Louvain Community Detection

The LouvainCommunityDetection step is used to assign a "topic" label to each chunk. This is really useful if you don't necessarily know the salient topics in the content ex-ante, for example if you are summarising long-form podcasts, or books.

Under the hood, we use an optimised Louvain Community Detection algorithm to create clusters of the embeddings passed to this step. We then pass a random sample of embeddings (drawn from around the cluster centroid) to a large language model and give it the task of assigning a cluster label from this small sample of embeddings. We then assign this resultant label to all embeddings in that cluster.

Step Args
Key Value Type Value Description
resolution float A parameter for the Louvain model. For more see here.
model str The language model that should be used to generate the label titles from the sample of the embeddings from each cluster.

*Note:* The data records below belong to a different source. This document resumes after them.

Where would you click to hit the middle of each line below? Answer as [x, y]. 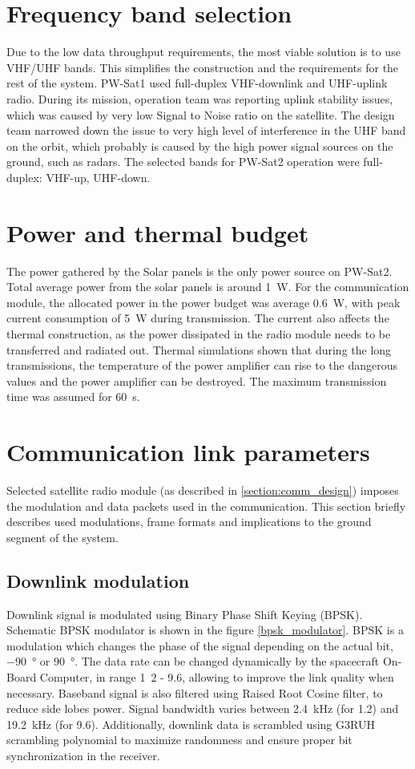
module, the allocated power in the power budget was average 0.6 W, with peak [203, 302]
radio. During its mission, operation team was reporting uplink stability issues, [200, 98]
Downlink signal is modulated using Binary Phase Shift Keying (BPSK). [185, 614]
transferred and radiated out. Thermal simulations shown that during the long [199, 349]
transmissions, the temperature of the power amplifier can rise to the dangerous [202, 365]
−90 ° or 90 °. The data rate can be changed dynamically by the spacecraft [193, 661]
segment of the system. [62, 537]
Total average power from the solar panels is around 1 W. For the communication [208, 287]
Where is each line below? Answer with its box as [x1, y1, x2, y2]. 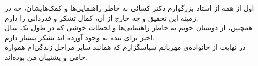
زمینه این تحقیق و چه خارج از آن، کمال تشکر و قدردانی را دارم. [5, 12, 198, 23]
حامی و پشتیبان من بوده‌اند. [5, 51, 87, 62]
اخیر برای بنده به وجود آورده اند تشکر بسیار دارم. [5, 32, 155, 42]
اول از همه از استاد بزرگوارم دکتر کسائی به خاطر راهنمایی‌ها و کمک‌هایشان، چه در [5, 3, 254, 13]
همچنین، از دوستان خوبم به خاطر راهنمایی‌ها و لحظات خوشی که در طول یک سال [5, 22, 253, 33]
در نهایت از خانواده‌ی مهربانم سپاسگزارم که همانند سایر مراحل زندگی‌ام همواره [5, 42, 246, 52]
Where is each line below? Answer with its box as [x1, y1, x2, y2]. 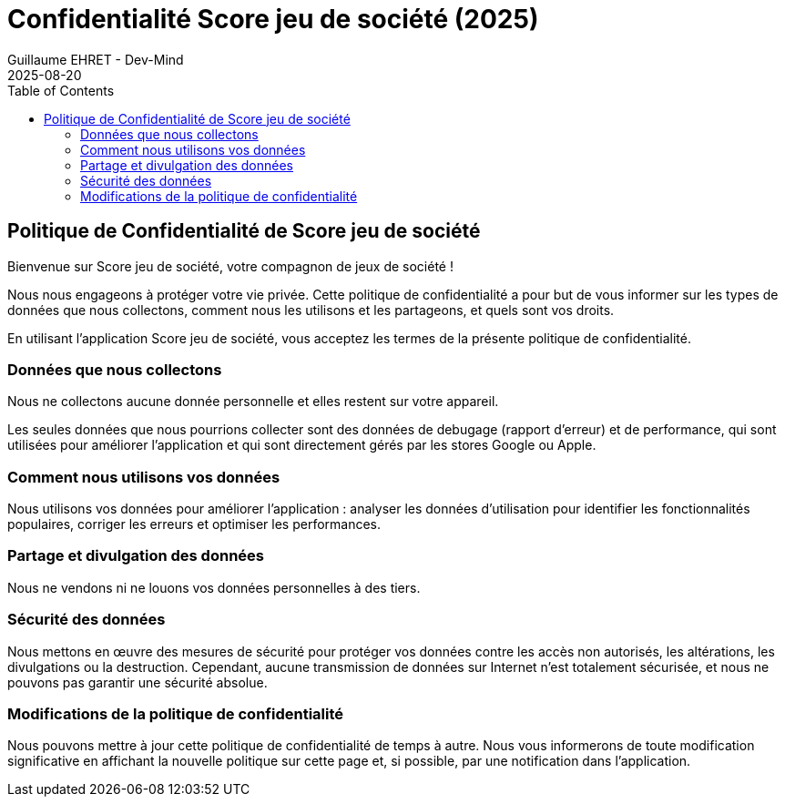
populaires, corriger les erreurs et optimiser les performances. [7, 516, 382, 533]
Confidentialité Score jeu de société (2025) [7, 4, 539, 35]
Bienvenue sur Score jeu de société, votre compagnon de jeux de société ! [7, 258, 454, 274]
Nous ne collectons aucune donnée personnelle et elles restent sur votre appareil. [7, 393, 499, 410]
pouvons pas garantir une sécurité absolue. [7, 674, 268, 690]
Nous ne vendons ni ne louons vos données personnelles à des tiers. [7, 579, 421, 595]
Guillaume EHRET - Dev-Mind [7, 51, 184, 67]
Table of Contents [7, 82, 115, 98]
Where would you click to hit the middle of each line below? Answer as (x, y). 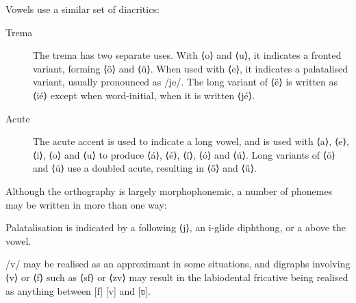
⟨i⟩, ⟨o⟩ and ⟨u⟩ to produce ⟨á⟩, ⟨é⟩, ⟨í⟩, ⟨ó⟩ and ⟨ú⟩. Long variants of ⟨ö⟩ (184, 154)
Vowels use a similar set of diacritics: (82, 9)
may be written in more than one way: (86, 204)
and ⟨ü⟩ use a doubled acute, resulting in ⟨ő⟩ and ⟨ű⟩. (145, 168)
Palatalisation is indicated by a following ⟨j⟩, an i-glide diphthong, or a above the (176, 227)
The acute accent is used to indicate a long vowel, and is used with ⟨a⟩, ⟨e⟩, (191, 141)
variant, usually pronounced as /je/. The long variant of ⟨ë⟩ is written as (186, 82)
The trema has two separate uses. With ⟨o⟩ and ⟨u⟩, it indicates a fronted (187, 55)
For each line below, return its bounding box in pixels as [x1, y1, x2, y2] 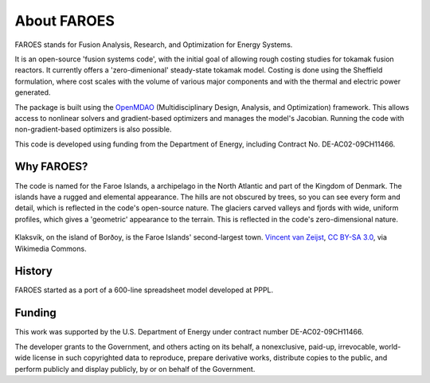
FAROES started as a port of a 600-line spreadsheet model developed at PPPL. [14, 285, 274, 295]
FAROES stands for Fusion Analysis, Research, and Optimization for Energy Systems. [14, 40, 293, 49]
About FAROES [14, 12, 115, 29]
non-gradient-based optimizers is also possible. [14, 124, 172, 135]
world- [378, 342, 401, 351]
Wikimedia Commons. [14, 244, 87, 253]
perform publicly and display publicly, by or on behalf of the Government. [14, 364, 256, 373]
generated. [14, 88, 51, 97]
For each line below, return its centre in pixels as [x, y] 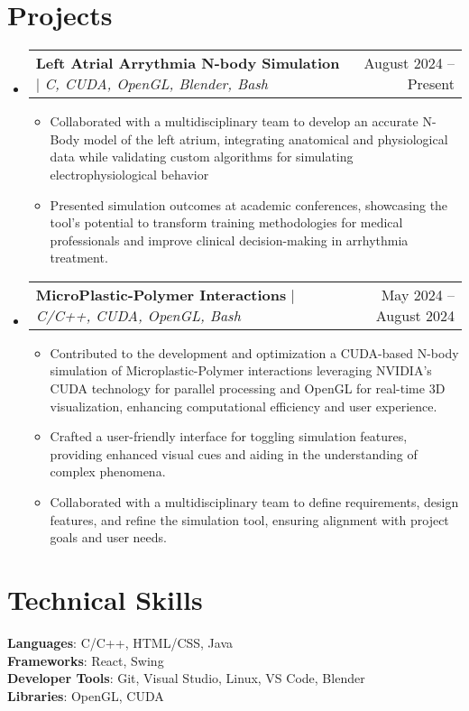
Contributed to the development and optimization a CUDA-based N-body [254, 352]
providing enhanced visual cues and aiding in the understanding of [234, 453]
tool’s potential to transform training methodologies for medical [226, 222]
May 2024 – [418, 294]
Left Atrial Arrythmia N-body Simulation [188, 63]
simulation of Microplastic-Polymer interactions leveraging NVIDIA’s [241, 370]
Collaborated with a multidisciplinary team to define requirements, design [254, 502]
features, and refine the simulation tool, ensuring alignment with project [249, 519]
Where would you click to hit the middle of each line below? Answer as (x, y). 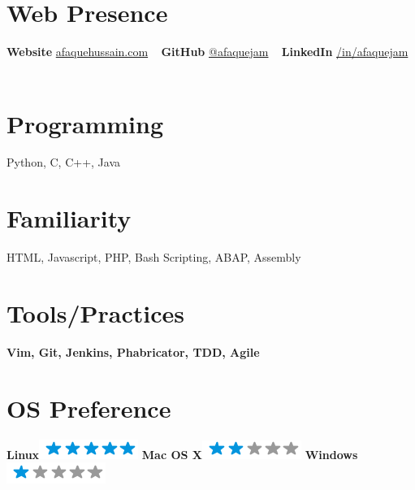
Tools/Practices (96, 312)
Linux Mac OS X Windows (182, 454)
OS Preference (89, 408)
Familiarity (69, 218)
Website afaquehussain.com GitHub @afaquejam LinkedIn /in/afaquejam (207, 52)
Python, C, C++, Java (64, 162)
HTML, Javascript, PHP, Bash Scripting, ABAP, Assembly (154, 257)
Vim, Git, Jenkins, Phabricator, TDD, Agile (133, 351)
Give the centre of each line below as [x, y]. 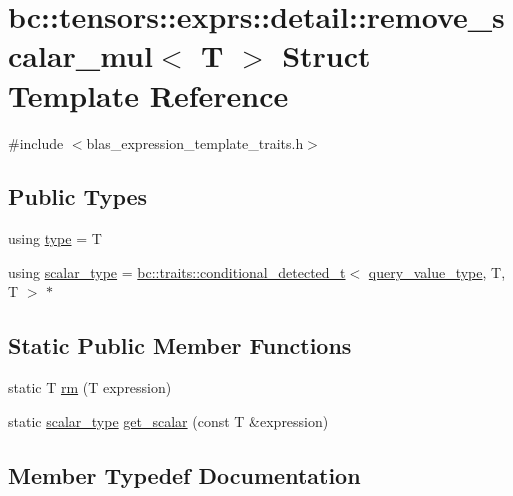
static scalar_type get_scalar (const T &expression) [168, 420]
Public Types [78, 196]
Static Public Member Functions [180, 345]
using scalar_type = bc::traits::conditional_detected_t [177, 271]
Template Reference [148, 94]
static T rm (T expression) [90, 387]
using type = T [55, 238]
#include [36, 142]
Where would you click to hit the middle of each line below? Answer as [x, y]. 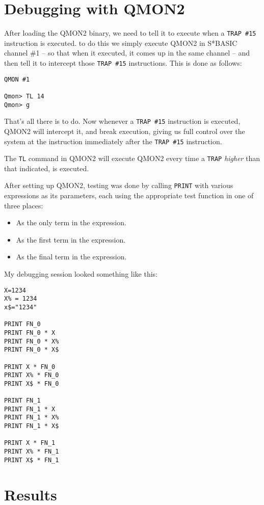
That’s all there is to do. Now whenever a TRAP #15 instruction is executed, [122, 121]
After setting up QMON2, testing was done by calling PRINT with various [119, 185]
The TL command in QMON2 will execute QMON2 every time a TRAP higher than [132, 158]
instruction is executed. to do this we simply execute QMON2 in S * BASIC [121, 43]
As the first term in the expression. [71, 239]
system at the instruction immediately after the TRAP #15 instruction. [113, 141]
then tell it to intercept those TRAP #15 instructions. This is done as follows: [123, 62]
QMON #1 [17, 79]
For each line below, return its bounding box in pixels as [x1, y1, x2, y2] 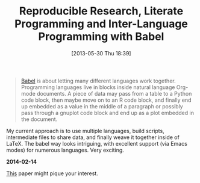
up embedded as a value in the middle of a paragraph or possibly [20, 102, 183, 110]
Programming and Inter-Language [14, 17, 189, 31]
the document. [20, 116, 58, 123]
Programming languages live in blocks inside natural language [20, 83, 175, 91]
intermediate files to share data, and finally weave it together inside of [6, 134, 180, 141]
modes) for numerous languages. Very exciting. [6, 146, 125, 154]
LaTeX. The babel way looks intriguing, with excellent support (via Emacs [6, 140, 188, 147]
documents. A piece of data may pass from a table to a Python [37, 90, 192, 97]
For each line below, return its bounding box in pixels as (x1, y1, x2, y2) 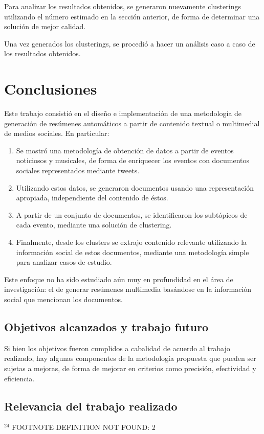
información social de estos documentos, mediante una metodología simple (16, 246, 249, 257)
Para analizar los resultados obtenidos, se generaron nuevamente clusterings (4, 1, 241, 11)
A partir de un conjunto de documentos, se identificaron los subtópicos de (16, 209, 248, 220)
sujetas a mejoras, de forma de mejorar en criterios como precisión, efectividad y (4, 362, 256, 373)
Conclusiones (4, 78, 97, 99)
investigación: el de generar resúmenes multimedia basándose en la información (4, 284, 252, 294)
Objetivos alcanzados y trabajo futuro (4, 318, 209, 334)
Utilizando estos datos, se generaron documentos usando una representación (16, 182, 254, 193)
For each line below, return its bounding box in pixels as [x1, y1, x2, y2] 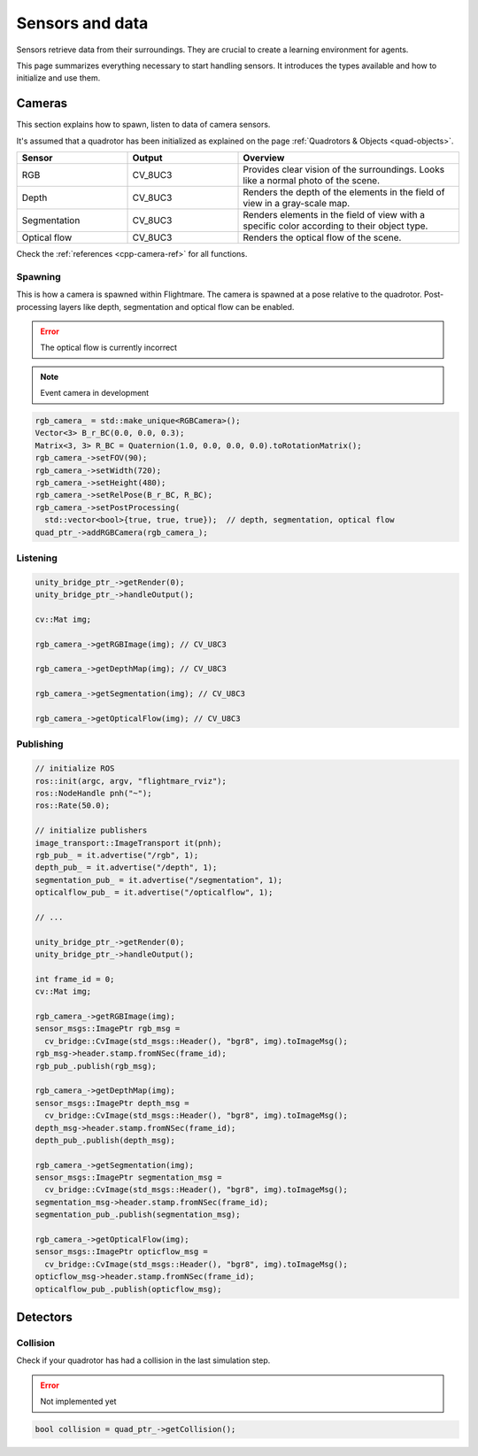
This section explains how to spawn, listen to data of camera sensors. [16, 120, 271, 130]
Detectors [16, 1310, 73, 1324]
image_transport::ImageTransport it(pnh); [35, 838, 222, 848]
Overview [243, 151, 285, 164]
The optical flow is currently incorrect [40, 342, 177, 353]
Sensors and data [16, 13, 149, 33]
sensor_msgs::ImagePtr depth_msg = [35, 1098, 189, 1108]
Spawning [16, 270, 61, 283]
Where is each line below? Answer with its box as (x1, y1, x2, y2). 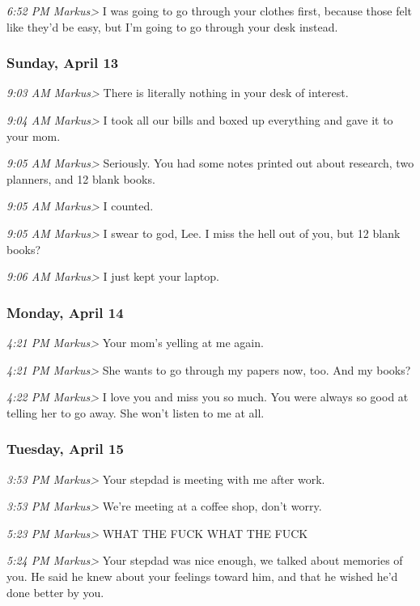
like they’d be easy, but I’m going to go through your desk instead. (6, 18, 338, 35)
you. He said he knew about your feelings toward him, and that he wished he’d (6, 567, 398, 584)
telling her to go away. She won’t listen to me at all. (6, 404, 265, 421)
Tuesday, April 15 (6, 439, 124, 459)
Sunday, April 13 (6, 53, 119, 73)
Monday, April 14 (6, 302, 124, 322)
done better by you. (6, 583, 104, 600)
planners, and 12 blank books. (6, 170, 155, 187)
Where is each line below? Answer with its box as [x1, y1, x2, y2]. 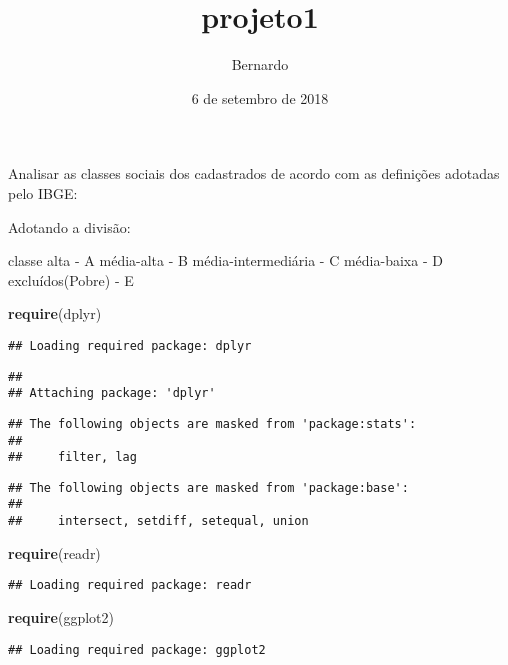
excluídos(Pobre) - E [8, 269, 134, 290]
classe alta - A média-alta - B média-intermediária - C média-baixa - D [8, 250, 443, 271]
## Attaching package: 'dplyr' [8, 386, 216, 401]
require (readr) [8, 542, 101, 563]
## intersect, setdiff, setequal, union [8, 514, 309, 529]
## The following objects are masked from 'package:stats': [8, 416, 417, 431]
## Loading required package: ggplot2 [8, 642, 266, 657]
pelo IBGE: [8, 182, 78, 203]
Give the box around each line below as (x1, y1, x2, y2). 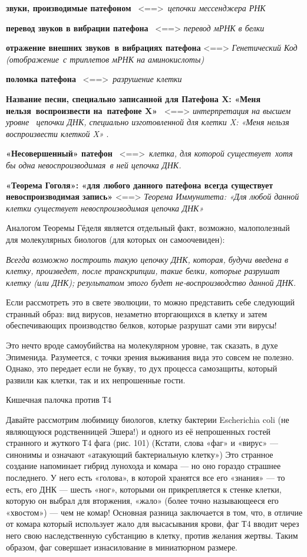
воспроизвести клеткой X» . (6, 127, 109, 139)
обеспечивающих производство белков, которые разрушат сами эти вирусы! (6, 319, 277, 331)
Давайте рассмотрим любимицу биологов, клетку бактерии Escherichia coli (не (6, 413, 289, 426)
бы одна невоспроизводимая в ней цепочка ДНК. (6, 158, 181, 171)
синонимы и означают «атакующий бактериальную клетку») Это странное (6, 448, 273, 460)
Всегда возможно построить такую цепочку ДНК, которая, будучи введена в (6, 253, 289, 265)
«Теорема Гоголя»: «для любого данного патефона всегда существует (6, 178, 273, 191)
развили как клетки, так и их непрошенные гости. (6, 373, 186, 386)
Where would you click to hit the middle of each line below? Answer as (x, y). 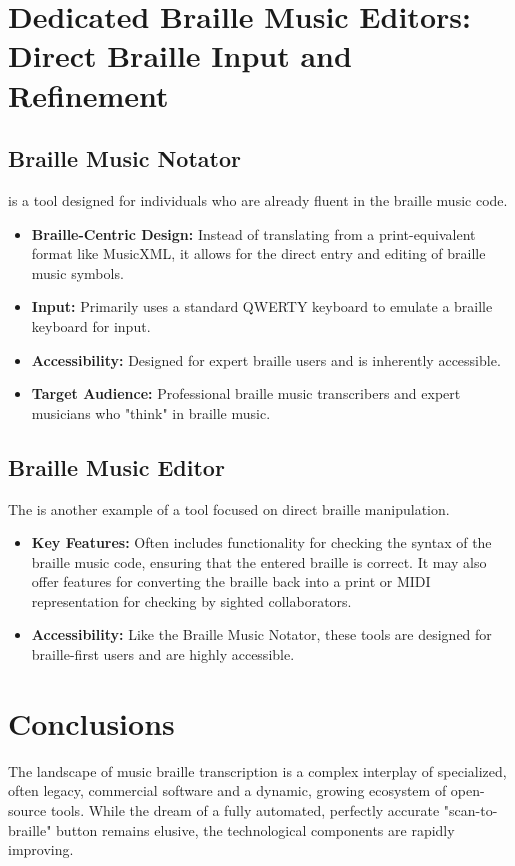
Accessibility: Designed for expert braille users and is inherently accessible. (266, 359)
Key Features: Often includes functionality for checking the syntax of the (261, 542)
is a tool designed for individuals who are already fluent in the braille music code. (258, 199)
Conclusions (91, 722)
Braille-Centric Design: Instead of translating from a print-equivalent (253, 233)
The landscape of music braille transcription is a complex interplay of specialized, (257, 770)
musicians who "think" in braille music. (151, 412)
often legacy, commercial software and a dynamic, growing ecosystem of (227, 790)
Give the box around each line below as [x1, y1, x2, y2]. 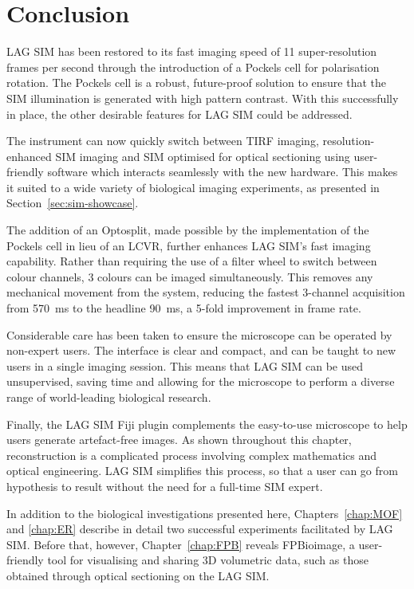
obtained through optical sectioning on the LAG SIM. [6, 567, 270, 583]
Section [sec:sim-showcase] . [6, 194, 139, 211]
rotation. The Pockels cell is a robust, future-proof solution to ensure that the [6, 74, 387, 91]
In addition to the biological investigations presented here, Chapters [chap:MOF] [6, 505, 403, 521]
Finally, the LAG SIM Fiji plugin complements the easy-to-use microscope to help [6, 415, 408, 432]
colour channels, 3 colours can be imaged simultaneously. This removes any [6, 268, 373, 285]
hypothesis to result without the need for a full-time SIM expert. [6, 477, 323, 494]
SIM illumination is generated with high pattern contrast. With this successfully [6, 89, 399, 106]

If you include a LouvainCommunityDetection step, you will find the label assigned to each Chunk, in the metadata_json field of the Chunk in the VectorDB. Similar to the LexRank step, the Louvain metadata is found in its own dictionary in the metadata_json field, with the key being equal to the STEP_NAME, and the label to be found in metadata_json --> STEP_NAME --> "label". i.e. if your Louvain step is called "louvain_step", then each Chunk in the vector index will have {"louvain_step" : { "label": LABEL }} in its metadata_json field.